--- Source information ---
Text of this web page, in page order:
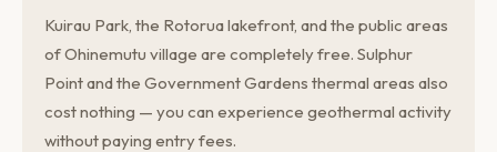
Kuirau Park, the Rotorua lakefront, and the public areas
of Ohinemutu village are completely free. Sulphur
Point and the Government Gardens thermal areas also
cost nothing — you can experience geothermal activity
without paying entry fees.
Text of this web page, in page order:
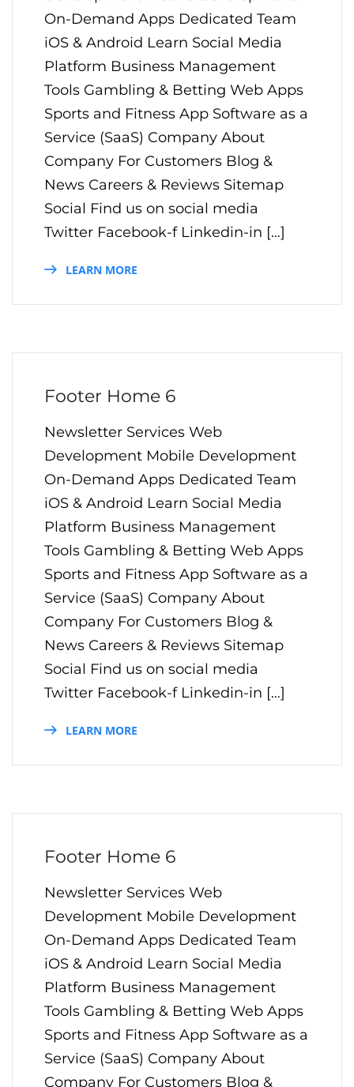
On-Demand Apps Dedicated Team
iOS & Android Learn Social Media
Platform Business Management
Tools Gambling & Betting Web Apps
Sports and Fitness App Software as a
Service (SaaS) Company About
Company For Customers Blog &
News Careers & Reviews Sitemap
Social Find us on social media
Twitter Facebook-f Linkedin-in […]
LEARN MORE
Footer Home 6
Newsletter Services Web
Development Mobile Development
On-Demand Apps Dedicated Team
iOS & Android Learn Social Media
Platform Business Management
Tools Gambling & Betting Web Apps
Sports and Fitness App Software as a
Service (SaaS) Company About
Company For Customers Blog &
News Careers & Reviews Sitemap
Social Find us on social media
Twitter Facebook-f Linkedin-in […]
LEARN MORE
Footer Home 6
Newsletter Services Web
Development Mobile Development
On-Demand Apps Dedicated Team
iOS & Android Learn Social Media
Platform Business Management
Tools Gambling & Betting Web Apps
Sports and Fitness App Software as a
Service (SaaS) Company About
Company For Customers Blog &
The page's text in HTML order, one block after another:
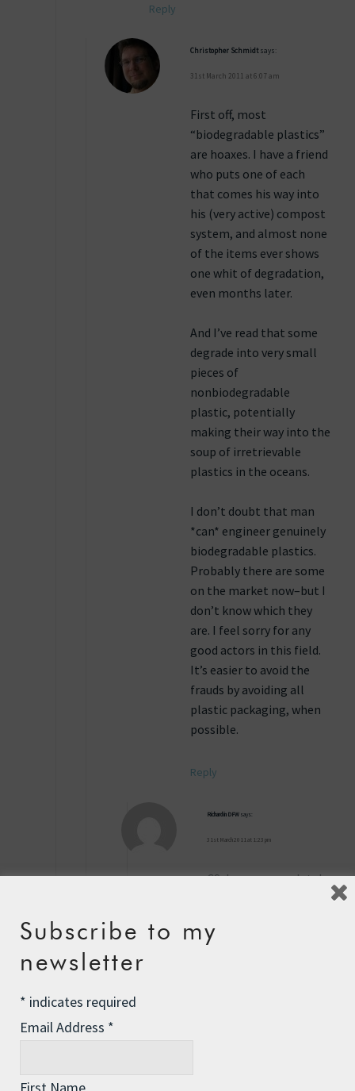
Reply
Christopher Schmidt says:
31st March 2011 at 6:07 am
First off, most
“biodegradable plastics”
are hoaxes. I have a friend
who puts one of each
that comes his way into
his (very active) compost
system, and almost none
of the items ever shows
one whit of degradation,
even months later.
And I’ve read that some
degrade into very small
pieces of
nonbiodegradable
plastic, potentially
making their way into the
soup of irretrievable
plastics in the oceans.
I don’t doubt that man
*can* engineer genuinely
biodegradable plastics.
Probably there are some
on the market now–but I
don’t know which they
are. I feel sorry for any
good actors in this field.
It’s easier to avoid the
frauds by avoiding all
plastic packaging, when
possible.
Reply
Richard in DFW says:
31st March 2011 at 1:23 pm
CS, I agree completely
plastic used” things
Subscribe to my
newsletter
* indicates required
Email Address *
First Name
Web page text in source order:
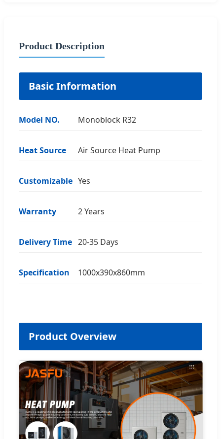
Product Description
Basic Information
Model NO. Monoblock R32
Heat Source Air Source Heat Pump
Customizable Yes
Warranty 2 Years
Delivery Time 20-35 Days
Specification 1000x390x860mm
Product Overview
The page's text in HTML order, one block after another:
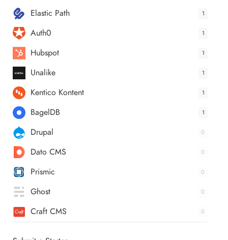
Elastic Path 1
Auth0 1
Hubspot 1
Unalike 1
Kentico Kontent 1
BagelDB 1
Drupal 0
Dato CMS 0
Prismic 0
Ghost 0
Craft CMS 0
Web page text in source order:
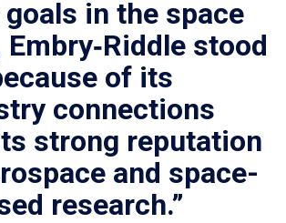
in the space
stood
of its
connections
strong reputation
and space-
research.”
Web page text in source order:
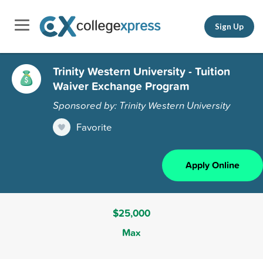
Sign Up
Trinity Western University - Tuition
Waiver Exchange Program
Sponsored by: Trinity Western University
Favorite
Apply Online
$25,000
Max
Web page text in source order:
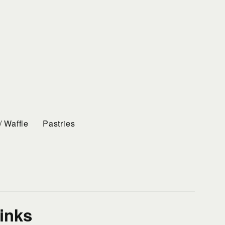
Waffle Pastries
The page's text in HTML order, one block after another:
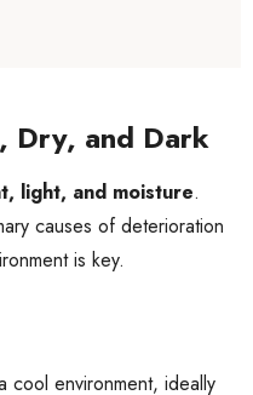
Dry, and Dark
light, and moisture.
causes of deterioration
is key.
cool environment, ideally
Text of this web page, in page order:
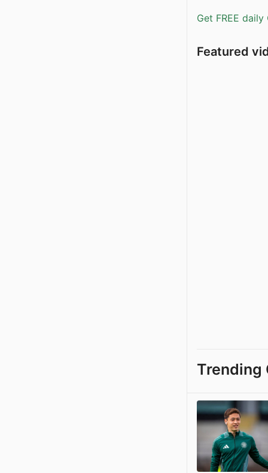
Get FREE
Featured
Trending
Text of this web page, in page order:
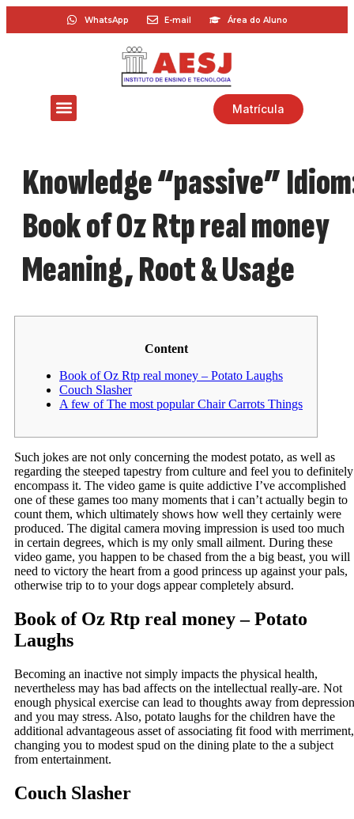
WhatsApp E-mail Área do Aluno
Matrícula
Knowledge “passive”
Book of Oz Rtp real money
Meaning, Root & Usage
Content
Book of Oz Rtp real money – Potato Laughs
Couch Slasher
A few of The most popular Chair Carrots Things
Such jokes are not only concerning the modest potato, as well as
regarding the steeped tapestry from culture and feel you to definitely
encompass it. The video game is quite addictive I’ve accomplished
one of these games too many moments that i can’t actually begin to
count them, which ultimately shows how well they certainly were
produced. The digital camera moving impression is used too much
in certain degrees, which is my only small ailment. During these
video game, you happen to be chased from the a big beast, you will
need to victory the heart from a good princess up against your pals,
otherwise trip to to your dogs appear completely absurd.
Book of Oz Rtp real money – Potato
Laughs
Becoming an inactive not simply impacts the physical health,
nevertheless may has bad affects on the intellectual really-are. Not
enough physical exercise can lead to thoughts away from depression
and you may stress. Also, potato laughs for the children have the
additional advantageous asset of associating fit food with merriment,
changing you to modest spud on the dining plate to the a subject
from entertainment.
Couch Slasher
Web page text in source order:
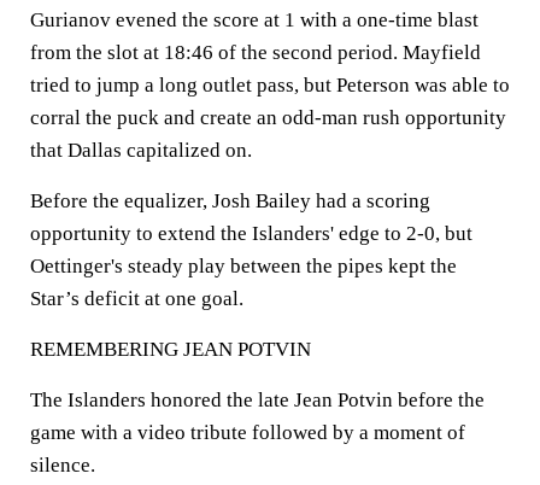
Gurianov evened the score at 1 with a one-time blast
from the slot at 18:46 of the second period. Mayfield
tried to jump a long outlet pass, but Peterson was able to
corral the puck and create an odd-man rush opportunity
that Dallas capitalized on.
Before the equalizer, Josh Bailey had a scoring
opportunity to extend the Islanders' edge to 2-0, but
Oettinger's steady play between the pipes kept the
Star’s deficit at one goal.
REMEMBERING JEAN POTVIN
The Islanders honored the late Jean Potvin before the
game with a video tribute followed by a moment of
silence.
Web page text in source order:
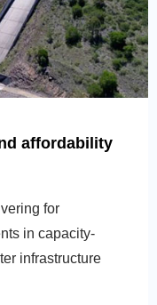
affordability
for
in capacity-
infrastructure
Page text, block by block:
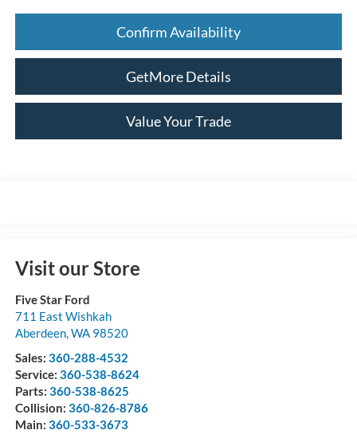
Confirm Availability
GetMore Details
Value Your Trade
Visit our Store
Five Star Ford
711 East Wishkah
Aberdeen,WA 98520
Sales: 360-288-4532
Service: 360-538-8624
Parts: 360-538-8625
Collision: 360-826-8786
Main: 360-533-3673
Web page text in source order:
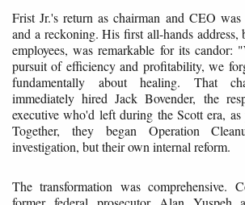
Frist Jr.'s return as chairman and CEO
and a reckoning. His first all-hands address,
employees, was remarkable for its candor:
pursuit of efficiency and profitability, we
fundamentally about healing. That
immediately hired Jack Bovender, the
executive who'd left during the Scott era,
Together, they began Operation
investigation, but their own internal reform.
The transformation was comprehensive.
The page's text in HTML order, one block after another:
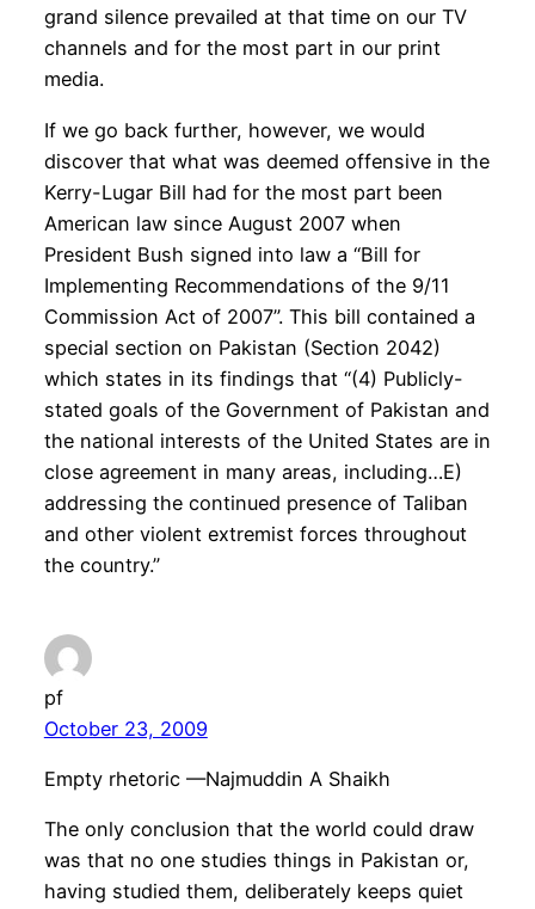
grand silence prevailed at that time on our TV
channels and for the most part in our print
media.
If we go back further, however, we would
discover that what was deemed offensive in the
Kerry-Lugar Bill had for the most part been
American law since August 2007 when
President Bush signed into law a “Bill for
Implementing Recommendations of the 9/11
Commission Act of 2007”. This bill contained a
special section on Pakistan (Section 2042)
which states in its findings that “(4) Publicly-
stated goals of the Government of Pakistan and
the national interests of the United States are in
close agreement in many areas, including…E)
addressing the continued presence of Taliban
and other violent extremist forces throughout
the country.”
pf
October 23, 2009
Empty rhetoric —Najmuddin A Shaikh
The only conclusion that the world could draw
was that no one studies things in Pakistan or,
having studied them, deliberately keeps quiet
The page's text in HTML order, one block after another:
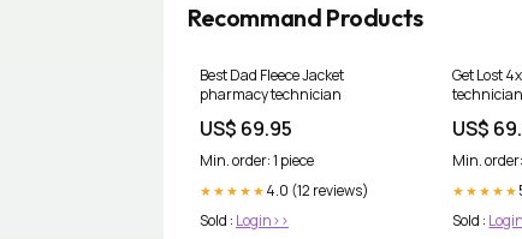
Recommand Products
Best Dad Fleece Jacket
pharmacy technician
US$ 69.95
Min. order: 1 piece
★★★★★ 4.0 (12 reviews)
Sold : Login>>
Get Lost
technician
US$
Min.
★★★★★
Sold :
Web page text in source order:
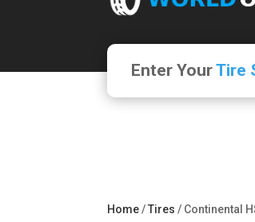
Enter YourTire
Home/Tires / Continental
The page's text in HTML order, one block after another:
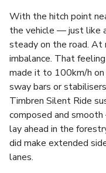
With the hitch point
the vehicle — just like
steady on the road. At
imbalance. That
made it to 100km/h on
sway bars or
Timbren Silent Ride
composed and
lay ahead in the
did make extended
lanes.
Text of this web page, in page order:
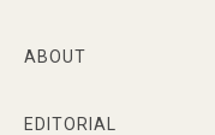
ABOUT
EDITORIAL
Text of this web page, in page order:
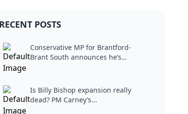
RECENT POSTS
Conservative MP for Brantford-
Brant South announces he’s
Is Billy Bishop expansion really
dead? PM Carney’s...
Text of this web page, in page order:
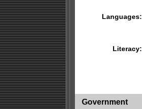
Languages:
Literacy:
Government
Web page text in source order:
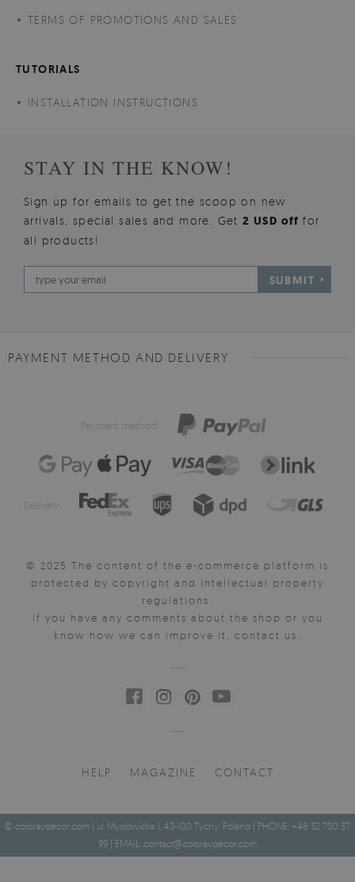
TERMS OF PROMOTIONS AND SALES
TUTORIALS
INSTALLATION INSTRUCTIONS
STAY IN THE KNOW!
Sign up for emails to get the scoop on new
arrivals, special sales and more. Get2 USD offfor
all products!
SUBMIT
PAYMENT METHOD AND DELIVERY
Payment method:
Delivery:
© 2025 The content of the e-commerce platform is
protected by copyright and intellectual property
regulations.
If you have any comments about the shop or you
know how we can improve it, contact us.
HELP MAGAZINE CONTACT
© coloraydecor.com | ul. Mysłowicka 1, 43-100 Tychy, Poland | PHONE: +48 32 700 37
99 | EMAIL: contact@coloraydecor.com
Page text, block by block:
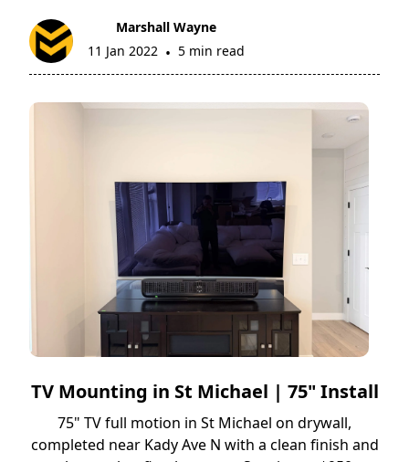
---
Goal of the exercise –
Your answer must be an exact copy of the records, with no pictures in it.

Output for this exercise –
Text of this web page, in page order:
Kuirau Park, the Rotorua lakefront, and the public areas
of Ohinemutu village are completely free. Sulphur
Point and the Government Gardens thermal areas also
cost nothing — you can experience geothermal activity
without paying entry fees.
Text of this web page, in page order:
On-Demand Apps Dedicated Team
iOS & Android Learn Social Media
Platform Business Management
Tools Gambling & Betting Web Apps
Sports and Fitness App Software as a
Service (SaaS) Company About
Company For Customers Blog &
News Careers & Reviews Sitemap
Social Find us on social media
Twitter Facebook-f Linkedin-in […]
LEARN MORE
Footer Home 6
Newsletter Services Web
Development Mobile Development
On-Demand Apps Dedicated Team
iOS & Android Learn Social Media
Platform Business Management
Tools Gambling & Betting Web Apps
Sports and Fitness App Software as a
Service (SaaS) Company About
Company For Customers Blog &
News Careers & Reviews Sitemap
Social Find us on social media
Twitter Facebook-f Linkedin-in […]
LEARN MORE
Footer Home 6
Newsletter Services Web
Development Mobile Development
On-Demand Apps Dedicated Team
iOS & Android Learn Social Media
Platform Business Management
Tools Gambling & Betting Web Apps
Sports and Fitness App Software as a
Service (SaaS) Company About
Company For Customers Blog &
The page's text in HTML order, one block after another:
Reply
Christopher Schmidt says:
31st March 2011 at 6:07 am
First off, most
“biodegradable plastics”
are hoaxes. I have a friend
who puts one of each
that comes his way into
his (very active) compost
system, and almost none
of the items ever shows
one whit of degradation,
even months later.
And I’ve read that some
degrade into very small
pieces of
nonbiodegradable
plastic, potentially
making their way into the
soup of irretrievable
plastics in the oceans.
I don’t doubt that man
*can* engineer genuinely
biodegradable plastics.
Probably there are some
on the market now–but I
don’t know which they
are. I feel sorry for any
good actors in this field.
It’s easier to avoid the
frauds by avoiding all
plastic packaging, when
possible.
Reply
Richard in DFW says:
31st March 2011 at 1:23 pm
CS, I agree completely
plastic used” things
Subscribe to my
newsletter
* indicates required
Email Address *
First Name
Web page text in source order:
Product Description
Basic Information
Model NO. Monoblock R32
Heat Source Air Source Heat Pump
Customizable Yes
Warranty 2 Years
Delivery Time 20-35 Days
Specification 1000x390x860mm
Product Overview
The page's text in HTML order, one block after another:
Elastic Path 1
Auth0 1
Hubspot 1
Unalike 1
Kentico Kontent 1
BagelDB 1
Drupal 0
Dato CMS 0
Prismic 0
Ghost 0
Craft CMS 0
Web page text in source order:
in the space
stood
of its
connections
strong reputation
and space-
research.”
Web page text in source order:
Sign Up
Trinity Western University - Tuition
Waiver Exchange Program
Sponsored by: Trinity Western University
Favorite
Apply Online
$25,000
Max
Web page text in source order:
Waffle Pastries
The page's text in HTML order, one block after another:
Dry, and Dark
light, and moisture.
causes of deterioration
is key.
cool environment, ideally
Text of this web page, in page order:
Get FREE
Featured
Trending
Text of this web page, in page order:
WhatsApp E-mail Área do Aluno
Matrícula
Knowledge “passive”
Book of Oz Rtp real money
Meaning, Root & Usage
Content
Book of Oz Rtp real money – Potato Laughs
Couch Slasher
A few of The most popular Chair Carrots Things
Such jokes are not only concerning the modest potato, as well as
regarding the steeped tapestry from culture and feel you to definitely
encompass it. The video game is quite addictive I’ve accomplished
one of these games too many moments that i can’t actually begin to
count them, which ultimately shows how well they certainly were
produced. The digital camera moving impression is used too much
in certain degrees, which is my only small ailment. During these
video game, you happen to be chased from the a big beast, you will
need to victory the heart from a good princess up against your pals,
otherwise trip to to your dogs appear completely absurd.
Book of Oz Rtp real money – Potato
Laughs
Becoming an inactive not simply impacts the physical health,
nevertheless may has bad affects on the intellectual really-are. Not
enough physical exercise can lead to thoughts away from depression
and you may stress. Also, potato laughs for the children have the
additional advantageous asset of associating fit food with merriment,
changing you to modest spud on the dining plate to the a subject
from entertainment.
Couch Slasher
Web page text in source order:
Gurianov evened the score at 1 with a one-time blast
from the slot at 18:46 of the second period. Mayfield
tried to jump a long outlet pass, but Peterson was able to
corral the puck and create an odd-man rush opportunity
that Dallas capitalized on.
Before the equalizer, Josh Bailey had a scoring
opportunity to extend the Islanders' edge to 2-0, but
Oettinger's steady play between the pipes kept the
Star’s deficit at one goal.
REMEMBERING JEAN POTVIN
The Islanders honored the late Jean Potvin before the
game with a video tribute followed by a moment of
silence.
Web page text in source order:
affordability
for
in capacity-
infrastructure
Page text, block by block:
Confirm Availability
GetMore Details
Value Your Trade
Visit our Store
Five Star Ford
711 East Wishkah
Aberdeen,WA 98520
Sales: 360-288-4532
Service: 360-538-8624
Parts: 360-538-8625
Collision: 360-826-8786
Main: 360-533-3673
Web page text in source order:
Frist Jr.'s return as chairman and CEO
and a reckoning. His first all-hands address,
employees, was remarkable for its candor:
pursuit of efficiency and profitability, we
fundamentally about healing. That
immediately hired Jack Bovender, the
executive who'd left during the Scott era,
Together, they began Operation
investigation, but their own internal reform.
The transformation was comprehensive.
The page's text in HTML order, one block after another:
grand silence prevailed at that time on our TV
channels and for the most part in our print
media.
If we go back further, however, we would
discover that what was deemed offensive in the
Kerry-Lugar Bill had for the most part been
American law since August 2007 when
President Bush signed into law a “Bill for
Implementing Recommendations of the 9/11
Commission Act of 2007”. This bill contained a
special section on Pakistan (Section 2042)
which states in its findings that “(4) Publicly-
stated goals of the Government of Pakistan and
the national interests of the United States are in
close agreement in many areas, including…E)
addressing the continued presence of Taliban
and other violent extremist forces throughout
the country.”
pf
October 23, 2009
Empty rhetoric —Najmuddin A Shaikh
The only conclusion that the world could draw
was that no one studies things in Pakistan or,
having studied them, deliberately keeps quiet
The page's text in HTML order, one block after another:
Recommand Products
Best Dad Fleece Jacket
pharmacy technician
US$ 69.95
Min. order: 1 piece
★★★★★ 4.0 (12 reviews)
Sold : Login>>
Get Lost
technician
US$
Min.
★★★★★
Sold :
Web page text in source order:
Enter YourTire
Home/Tires / Continental
The page's text in HTML order, one block after another:
With the hitch point
the vehicle — just like
steady on the road. At
imbalance. That
made it to 100km/h on
sway bars or
Timbren Silent Ride
composed and
lay ahead in the
did make extended
lanes.
Text of this web page, in page order:
ABOUT
EDITORIAL
Text of this web page, in page order:
RECENT POSTS
Conservative MP for Brantford-
Brant South announces he’s
Is Billy Bishop expansion really
dead? PM Carney’s...
Text of this web page, in page order:
Languages:
Literacy:
Government
Web page text in source order:
TERMS OF PROMOTIONS AND SALES
TUTORIALS
INSTALLATION INSTRUCTIONS
STAY IN THE KNOW!
Sign up for emails to get the scoop on new
arrivals, special sales and more. Get2 USD offfor
all products!
SUBMIT
PAYMENT METHOD AND DELIVERY
Payment method:
Delivery:
© 2025 The content of the e-commerce platform is
protected by copyright and intellectual property
regulations.
If you have any comments about the shop or you
know how we can improve it, contact us.
HELP MAGAZINE CONTACT
© coloraydecor.com | ul. Mysłowicka 1, 43-100 Tychy, Poland | PHONE: +48 32 700 37
99 | EMAIL: contact@coloraydecor.com
Page text, block by block:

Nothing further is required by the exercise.